Another story, “Wenlock Edge” presents a familiar Munro archetype, the small-town-college-girl’s-abrupt-coming-of-age-in-the-big-city, with an unexpected twist: There’s a seduction without a seduction this time around, a striking scene in which the protagonist ends up at dinner with her roommate’s older, obsessive lover, a man who seems a strangely potent cocktail of reticence and restriction, fetish and feebleness. Needless to say, the protagonist agrees to dine naked while the man, Mr. Purvis, remains completely clothed. And while the two never touch, it’s an experience that alters the reality of every character in the story, including the roommate, Nina, and the protagonist’s cousin, Ernie.

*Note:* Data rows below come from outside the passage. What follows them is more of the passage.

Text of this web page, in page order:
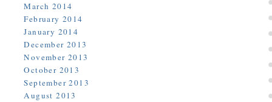
March 2014
February 2014
January 2014
December 2013
November 2013
October 2013
September 2013
August 2013

The title story is the real gem of the collection, and also a change of pace. At fifty-plus pages, it’s too difficult to summarize in a few sentences. But it’s a piece of historical fiction that introduces readers to the life of Sophia Kovalevsky, a late-nineteenth-century Russian mathematician, both romantically and professionally, in the days before her death. In that story, and others, Too Much Happiness contains all the narrative fireworks of a typical Munro collection. At times, the book doesn’t feel as cohesive, thematically speaking, as previous collections, like 2004’s Runaway. In fact, one might wonder what Munro even stands to gain by publishing another book. If she succeeds, she only fulfills our expectations, nothing more. If she fails, she dents her own reputation. Well, suffice it to say that, after all the page-turning is over with, everything we think about Munro is still intact, and even strengthened.